• **Directions**
Copy every line of the listing that holds the string "Searching".
════════════════════
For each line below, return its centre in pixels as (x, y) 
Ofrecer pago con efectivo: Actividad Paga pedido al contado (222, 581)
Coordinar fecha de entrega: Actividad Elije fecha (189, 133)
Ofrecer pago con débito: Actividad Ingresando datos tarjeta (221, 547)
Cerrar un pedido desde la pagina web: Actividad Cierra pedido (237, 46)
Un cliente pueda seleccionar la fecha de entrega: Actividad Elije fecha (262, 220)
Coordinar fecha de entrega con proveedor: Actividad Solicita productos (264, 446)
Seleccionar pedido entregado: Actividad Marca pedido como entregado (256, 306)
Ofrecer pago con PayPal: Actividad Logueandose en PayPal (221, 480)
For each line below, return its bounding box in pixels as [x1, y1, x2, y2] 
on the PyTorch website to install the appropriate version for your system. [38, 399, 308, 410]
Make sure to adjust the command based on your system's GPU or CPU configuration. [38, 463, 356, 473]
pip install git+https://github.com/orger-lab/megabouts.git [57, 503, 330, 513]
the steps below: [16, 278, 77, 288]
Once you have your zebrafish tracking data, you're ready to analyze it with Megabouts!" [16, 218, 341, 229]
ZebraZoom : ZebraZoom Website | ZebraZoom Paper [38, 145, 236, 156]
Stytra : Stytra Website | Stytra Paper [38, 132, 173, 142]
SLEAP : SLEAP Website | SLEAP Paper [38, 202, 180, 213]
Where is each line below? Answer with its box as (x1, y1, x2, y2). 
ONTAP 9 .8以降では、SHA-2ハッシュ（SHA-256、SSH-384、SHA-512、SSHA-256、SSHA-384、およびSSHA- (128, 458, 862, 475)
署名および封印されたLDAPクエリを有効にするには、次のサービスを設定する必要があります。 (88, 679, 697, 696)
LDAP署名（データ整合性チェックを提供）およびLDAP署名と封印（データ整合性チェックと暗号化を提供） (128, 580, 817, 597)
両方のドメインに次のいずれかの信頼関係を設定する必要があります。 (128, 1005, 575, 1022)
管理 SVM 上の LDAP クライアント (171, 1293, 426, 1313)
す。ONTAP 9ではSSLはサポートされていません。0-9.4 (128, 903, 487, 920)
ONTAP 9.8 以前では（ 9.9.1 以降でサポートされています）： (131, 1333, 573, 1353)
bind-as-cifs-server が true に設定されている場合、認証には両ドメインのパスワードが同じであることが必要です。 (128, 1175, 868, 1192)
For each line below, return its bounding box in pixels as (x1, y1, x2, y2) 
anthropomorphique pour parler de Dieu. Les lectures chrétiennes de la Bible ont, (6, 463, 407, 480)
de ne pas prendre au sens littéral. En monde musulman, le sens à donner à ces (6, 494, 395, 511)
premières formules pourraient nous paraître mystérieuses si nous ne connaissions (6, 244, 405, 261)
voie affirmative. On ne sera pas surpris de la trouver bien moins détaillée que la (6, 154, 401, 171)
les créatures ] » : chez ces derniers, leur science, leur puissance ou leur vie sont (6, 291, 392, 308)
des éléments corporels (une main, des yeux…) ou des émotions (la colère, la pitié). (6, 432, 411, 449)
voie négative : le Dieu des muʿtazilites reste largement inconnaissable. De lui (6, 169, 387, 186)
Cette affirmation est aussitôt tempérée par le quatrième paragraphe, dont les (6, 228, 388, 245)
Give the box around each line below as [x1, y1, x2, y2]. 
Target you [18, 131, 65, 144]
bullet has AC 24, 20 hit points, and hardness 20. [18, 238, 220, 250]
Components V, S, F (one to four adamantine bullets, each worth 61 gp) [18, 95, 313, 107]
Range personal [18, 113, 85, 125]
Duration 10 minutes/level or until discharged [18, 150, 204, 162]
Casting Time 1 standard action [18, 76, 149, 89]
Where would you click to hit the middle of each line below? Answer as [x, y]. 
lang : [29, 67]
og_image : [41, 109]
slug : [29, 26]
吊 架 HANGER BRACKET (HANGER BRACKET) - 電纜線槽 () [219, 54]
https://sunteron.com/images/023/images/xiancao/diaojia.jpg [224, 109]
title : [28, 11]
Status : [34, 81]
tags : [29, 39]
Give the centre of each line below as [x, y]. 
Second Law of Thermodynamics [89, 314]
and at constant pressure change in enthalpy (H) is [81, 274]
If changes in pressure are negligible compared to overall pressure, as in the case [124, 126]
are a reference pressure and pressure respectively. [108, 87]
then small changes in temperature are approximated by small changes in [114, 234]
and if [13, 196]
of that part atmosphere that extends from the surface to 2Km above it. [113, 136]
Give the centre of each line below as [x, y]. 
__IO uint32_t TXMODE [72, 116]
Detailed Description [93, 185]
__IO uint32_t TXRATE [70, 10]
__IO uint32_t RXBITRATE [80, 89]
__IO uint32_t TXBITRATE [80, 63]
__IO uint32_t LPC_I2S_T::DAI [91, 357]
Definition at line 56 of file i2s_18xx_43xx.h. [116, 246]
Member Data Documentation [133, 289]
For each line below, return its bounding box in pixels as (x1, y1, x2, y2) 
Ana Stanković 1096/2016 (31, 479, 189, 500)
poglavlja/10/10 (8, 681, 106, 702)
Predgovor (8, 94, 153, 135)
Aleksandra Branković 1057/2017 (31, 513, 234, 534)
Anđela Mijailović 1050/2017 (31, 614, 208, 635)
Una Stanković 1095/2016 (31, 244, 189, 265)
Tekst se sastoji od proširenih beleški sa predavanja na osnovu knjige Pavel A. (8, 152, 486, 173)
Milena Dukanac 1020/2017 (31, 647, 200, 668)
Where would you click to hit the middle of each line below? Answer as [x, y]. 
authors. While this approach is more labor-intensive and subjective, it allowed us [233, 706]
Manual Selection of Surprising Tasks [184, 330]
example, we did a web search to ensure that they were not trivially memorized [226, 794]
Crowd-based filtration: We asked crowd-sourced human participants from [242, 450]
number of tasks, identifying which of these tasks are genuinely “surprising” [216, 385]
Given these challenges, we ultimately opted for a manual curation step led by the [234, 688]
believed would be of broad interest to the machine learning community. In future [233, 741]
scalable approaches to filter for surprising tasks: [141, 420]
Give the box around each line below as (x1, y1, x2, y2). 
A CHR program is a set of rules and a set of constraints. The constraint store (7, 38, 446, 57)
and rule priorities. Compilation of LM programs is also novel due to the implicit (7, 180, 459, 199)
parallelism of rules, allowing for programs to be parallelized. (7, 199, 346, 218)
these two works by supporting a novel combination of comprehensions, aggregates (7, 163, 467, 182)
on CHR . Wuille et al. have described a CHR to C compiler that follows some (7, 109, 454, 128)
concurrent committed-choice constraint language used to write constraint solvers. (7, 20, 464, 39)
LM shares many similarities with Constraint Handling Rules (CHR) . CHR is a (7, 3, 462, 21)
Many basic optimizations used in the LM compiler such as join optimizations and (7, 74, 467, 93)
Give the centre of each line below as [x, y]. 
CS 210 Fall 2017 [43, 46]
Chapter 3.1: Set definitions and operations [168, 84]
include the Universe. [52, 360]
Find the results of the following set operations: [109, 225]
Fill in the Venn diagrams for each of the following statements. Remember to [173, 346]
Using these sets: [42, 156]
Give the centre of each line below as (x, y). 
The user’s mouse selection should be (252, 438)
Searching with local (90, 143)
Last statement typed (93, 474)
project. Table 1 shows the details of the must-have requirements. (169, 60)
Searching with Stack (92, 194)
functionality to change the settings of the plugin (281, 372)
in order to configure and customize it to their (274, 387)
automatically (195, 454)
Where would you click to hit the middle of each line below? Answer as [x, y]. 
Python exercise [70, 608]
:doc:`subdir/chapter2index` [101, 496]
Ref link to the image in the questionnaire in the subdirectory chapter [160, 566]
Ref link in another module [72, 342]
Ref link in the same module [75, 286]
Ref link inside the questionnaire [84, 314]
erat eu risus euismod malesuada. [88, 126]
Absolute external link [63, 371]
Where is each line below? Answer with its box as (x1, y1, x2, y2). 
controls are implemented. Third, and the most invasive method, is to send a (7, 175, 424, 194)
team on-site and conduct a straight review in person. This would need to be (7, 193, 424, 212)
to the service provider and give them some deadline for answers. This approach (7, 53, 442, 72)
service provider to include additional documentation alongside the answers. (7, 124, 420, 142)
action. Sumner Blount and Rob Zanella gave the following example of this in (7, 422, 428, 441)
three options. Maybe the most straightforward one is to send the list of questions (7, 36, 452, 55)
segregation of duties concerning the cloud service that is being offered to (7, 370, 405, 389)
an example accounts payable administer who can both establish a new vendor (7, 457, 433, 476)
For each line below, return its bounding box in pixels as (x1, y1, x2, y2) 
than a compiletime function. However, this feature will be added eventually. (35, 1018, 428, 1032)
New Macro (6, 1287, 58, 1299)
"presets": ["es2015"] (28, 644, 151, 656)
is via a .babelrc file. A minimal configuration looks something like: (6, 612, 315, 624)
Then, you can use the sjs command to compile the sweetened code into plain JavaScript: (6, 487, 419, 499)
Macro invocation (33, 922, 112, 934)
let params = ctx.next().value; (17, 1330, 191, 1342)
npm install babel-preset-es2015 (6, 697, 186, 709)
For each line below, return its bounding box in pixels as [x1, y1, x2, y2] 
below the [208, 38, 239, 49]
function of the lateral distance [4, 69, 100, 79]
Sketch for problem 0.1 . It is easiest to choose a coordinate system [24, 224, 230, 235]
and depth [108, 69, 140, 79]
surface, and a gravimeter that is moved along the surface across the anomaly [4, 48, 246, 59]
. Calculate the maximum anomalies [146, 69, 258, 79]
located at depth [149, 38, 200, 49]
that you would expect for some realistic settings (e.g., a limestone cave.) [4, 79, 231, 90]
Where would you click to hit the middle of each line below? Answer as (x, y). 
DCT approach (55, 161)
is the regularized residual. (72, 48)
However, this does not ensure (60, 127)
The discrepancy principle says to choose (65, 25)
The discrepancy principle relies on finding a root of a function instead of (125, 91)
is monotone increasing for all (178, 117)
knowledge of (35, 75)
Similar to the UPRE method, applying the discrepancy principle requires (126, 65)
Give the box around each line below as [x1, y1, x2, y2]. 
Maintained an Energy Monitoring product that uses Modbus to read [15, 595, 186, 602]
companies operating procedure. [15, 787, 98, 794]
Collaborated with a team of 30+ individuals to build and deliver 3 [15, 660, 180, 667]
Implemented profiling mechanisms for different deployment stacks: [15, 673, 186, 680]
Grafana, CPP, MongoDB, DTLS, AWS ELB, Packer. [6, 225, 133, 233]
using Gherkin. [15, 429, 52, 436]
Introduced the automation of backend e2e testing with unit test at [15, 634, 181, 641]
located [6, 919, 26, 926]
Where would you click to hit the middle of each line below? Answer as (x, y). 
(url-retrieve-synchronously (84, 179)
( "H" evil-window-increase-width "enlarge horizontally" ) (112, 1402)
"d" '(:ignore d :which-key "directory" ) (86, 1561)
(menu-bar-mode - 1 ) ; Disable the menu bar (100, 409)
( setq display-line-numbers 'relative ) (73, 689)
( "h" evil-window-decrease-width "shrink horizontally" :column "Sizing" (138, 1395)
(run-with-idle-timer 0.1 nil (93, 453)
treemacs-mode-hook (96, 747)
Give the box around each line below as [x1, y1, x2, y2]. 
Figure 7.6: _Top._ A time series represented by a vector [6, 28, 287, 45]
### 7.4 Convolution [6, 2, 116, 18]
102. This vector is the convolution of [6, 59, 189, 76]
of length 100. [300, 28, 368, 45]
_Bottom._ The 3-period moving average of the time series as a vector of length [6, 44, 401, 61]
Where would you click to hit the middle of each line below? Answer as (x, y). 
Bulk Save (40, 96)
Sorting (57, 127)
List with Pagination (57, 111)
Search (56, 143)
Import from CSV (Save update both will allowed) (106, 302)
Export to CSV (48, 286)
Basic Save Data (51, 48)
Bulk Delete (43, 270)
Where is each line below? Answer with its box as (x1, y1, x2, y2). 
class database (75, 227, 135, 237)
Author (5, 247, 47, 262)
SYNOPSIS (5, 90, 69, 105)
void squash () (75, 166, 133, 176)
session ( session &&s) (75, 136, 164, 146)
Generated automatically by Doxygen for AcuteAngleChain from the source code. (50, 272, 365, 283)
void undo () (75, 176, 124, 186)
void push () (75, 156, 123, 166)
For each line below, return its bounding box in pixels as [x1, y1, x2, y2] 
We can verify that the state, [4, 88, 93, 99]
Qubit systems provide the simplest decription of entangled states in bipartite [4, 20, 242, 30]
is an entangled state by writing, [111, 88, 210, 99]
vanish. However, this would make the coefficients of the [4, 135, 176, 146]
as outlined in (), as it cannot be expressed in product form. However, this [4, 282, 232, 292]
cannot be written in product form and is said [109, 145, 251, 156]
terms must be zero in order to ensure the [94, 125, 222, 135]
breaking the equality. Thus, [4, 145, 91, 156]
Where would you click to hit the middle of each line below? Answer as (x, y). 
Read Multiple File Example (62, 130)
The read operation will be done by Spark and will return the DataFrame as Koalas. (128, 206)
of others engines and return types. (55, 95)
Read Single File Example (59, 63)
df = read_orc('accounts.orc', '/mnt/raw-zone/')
════════════════════
• **Response to this exercise**
Searching with local (90, 143)
Searching with Stack (92, 194)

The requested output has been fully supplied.